In this paper, we have described the system architecture of UScan which is a fine-grained sensor network for studying the characteristic of complex temperature in an urban area. More than 200 sensors have been installed in a 250m-by-430m area in downtown Tokyo, and the temperature data have been continuously collected for two months without any human intervention. The preliminary results in Section 4., where the temperature different of nearby sensors is as high as 9 °C, assert the necessity of fine-grained deployment of sensors in an urban area due to its complexity.
To study the large amount of fine-grained sensor data in an efficient manner, we have proposed a clustering method which is able to classify the variation of temperature and discovered the correlation between temperature change and the amount of sunshine.
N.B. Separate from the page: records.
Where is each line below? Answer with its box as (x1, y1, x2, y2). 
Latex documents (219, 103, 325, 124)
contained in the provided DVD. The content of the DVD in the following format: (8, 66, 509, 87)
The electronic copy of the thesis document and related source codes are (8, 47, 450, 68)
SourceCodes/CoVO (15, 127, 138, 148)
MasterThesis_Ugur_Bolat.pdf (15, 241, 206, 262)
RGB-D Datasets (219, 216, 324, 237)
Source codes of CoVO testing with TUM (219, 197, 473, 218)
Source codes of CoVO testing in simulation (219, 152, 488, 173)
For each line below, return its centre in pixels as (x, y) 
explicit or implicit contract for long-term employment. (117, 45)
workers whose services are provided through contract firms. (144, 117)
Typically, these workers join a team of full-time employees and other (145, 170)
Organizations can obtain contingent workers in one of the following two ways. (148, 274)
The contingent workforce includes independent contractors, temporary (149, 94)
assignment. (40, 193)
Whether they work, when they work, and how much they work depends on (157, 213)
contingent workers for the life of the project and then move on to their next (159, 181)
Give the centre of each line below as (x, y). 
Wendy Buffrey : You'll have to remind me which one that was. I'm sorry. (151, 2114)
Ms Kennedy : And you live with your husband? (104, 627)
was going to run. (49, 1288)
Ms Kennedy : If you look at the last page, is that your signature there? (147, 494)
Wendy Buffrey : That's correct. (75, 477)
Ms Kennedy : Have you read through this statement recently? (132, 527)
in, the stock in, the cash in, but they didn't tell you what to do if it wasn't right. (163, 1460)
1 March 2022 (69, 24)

The clustering results of the proposed method are comparable with those of k-means algorithm, while the propose method enables the cost-effective analysis on very large database without involving high computational cost such as iterative calculations used by the well-known k-means algorithm . In particular, computational complexity of the proposed clustering method is linear, while the k-means algorithm solves the problem of clustering in exponential time. We have further investigated temperature data in fine-grained manners by considering other environmental factors such as the width of street and the existence of trees that also affect temperature change. As a next step, we are planning to study the correlation between temperature and other dynamic factors such as the amount of pedestrians’ and vehicles’ traffic. Traffic information can be obtained by using cameras and pattern recognition techniques [36, 37].
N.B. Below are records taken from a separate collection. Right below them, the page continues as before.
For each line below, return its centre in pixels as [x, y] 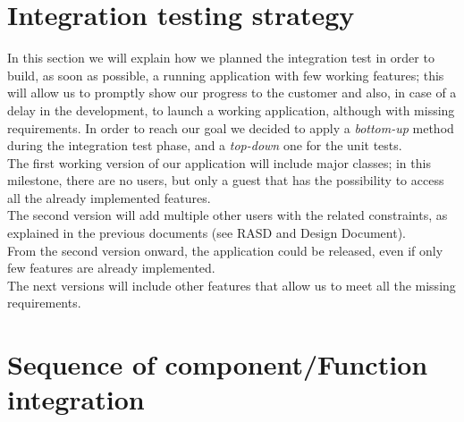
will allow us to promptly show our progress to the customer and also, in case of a [232, 93]
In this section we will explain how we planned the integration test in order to [221, 58]
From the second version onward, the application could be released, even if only [225, 250]
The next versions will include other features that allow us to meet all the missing [232, 285]
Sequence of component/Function [218, 364]
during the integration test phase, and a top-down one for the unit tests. [205, 145]
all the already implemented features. [109, 197]
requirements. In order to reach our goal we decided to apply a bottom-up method [231, 127]
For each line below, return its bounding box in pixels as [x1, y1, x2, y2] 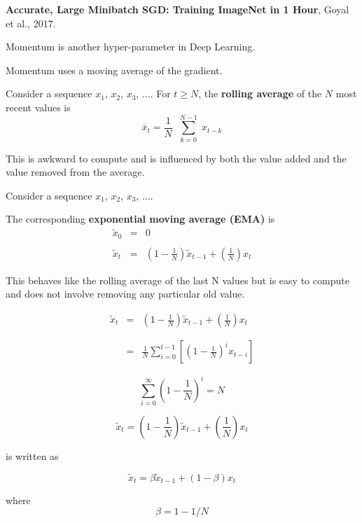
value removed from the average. [6, 165, 145, 179]
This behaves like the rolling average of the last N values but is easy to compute [6, 272, 349, 287]
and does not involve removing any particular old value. [6, 286, 245, 301]
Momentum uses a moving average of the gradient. [6, 62, 223, 77]
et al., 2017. [6, 15, 56, 30]
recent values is [6, 99, 71, 114]
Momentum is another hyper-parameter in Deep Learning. [6, 39, 256, 54]
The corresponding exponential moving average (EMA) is [6, 211, 275, 226]
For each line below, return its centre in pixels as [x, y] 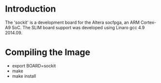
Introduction [31, 9]
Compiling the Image [48, 52]
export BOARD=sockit [34, 66]
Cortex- [148, 22]
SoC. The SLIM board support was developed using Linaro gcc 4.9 [78, 27]
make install [24, 76]
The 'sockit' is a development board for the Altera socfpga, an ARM [72, 22]
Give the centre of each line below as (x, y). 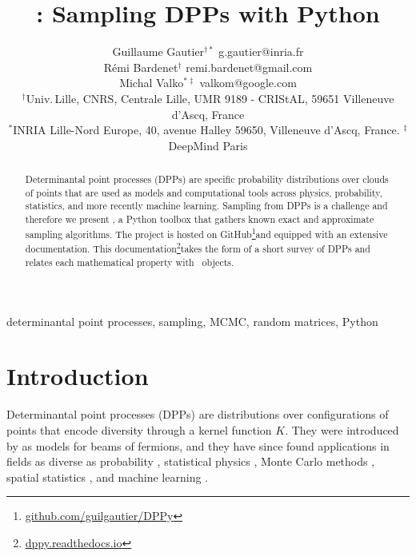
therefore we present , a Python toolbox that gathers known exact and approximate (200, 219)
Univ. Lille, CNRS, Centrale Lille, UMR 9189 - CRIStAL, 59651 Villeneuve (210, 98)
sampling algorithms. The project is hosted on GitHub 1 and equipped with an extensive (206, 232)
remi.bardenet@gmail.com (249, 67)
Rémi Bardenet (141, 67)
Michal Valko (152, 83)
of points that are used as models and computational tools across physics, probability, (204, 192)
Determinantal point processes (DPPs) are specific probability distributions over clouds (207, 179)

Although fine-grained sensor data provide insightful information in an urban area, we should not deploy sensors too densely because it is not a cost-effective method. However, an appropriate density of sensor deployment depends on both controllable and uncontrollable factors such as deployment environments, target applications, and security concerns. In particular, complicated and unplanned downtown areas require high density of sensors to capture detailed information. High number of redundant sensors is necessary to substitute for malfunctioned sensors in harsh environments. Moreover, an appropriate density is different for each application. Our testbed was deployed for several usages and each node consists of several kinds of sensors (i.e., temperature, vibration, and illumination) which can be utilized for different target applications. When focusing on the scope of the paper where complexity of urban area is an issue, an appropriate density is different for each observation point. To investigate an appropriate value of sensor density by comparing clustering results of multiple node densities, the number of sensors deployed should be higher than an appropriate one which is a priori unknown. However, as mentioned in Section 3.2., the problem of limited installation points hinders us from installing highly dense network to pursue this important issue. As one of our future works, we plan to find more flexible places to perform experiments and investigate the issue of appropriate density.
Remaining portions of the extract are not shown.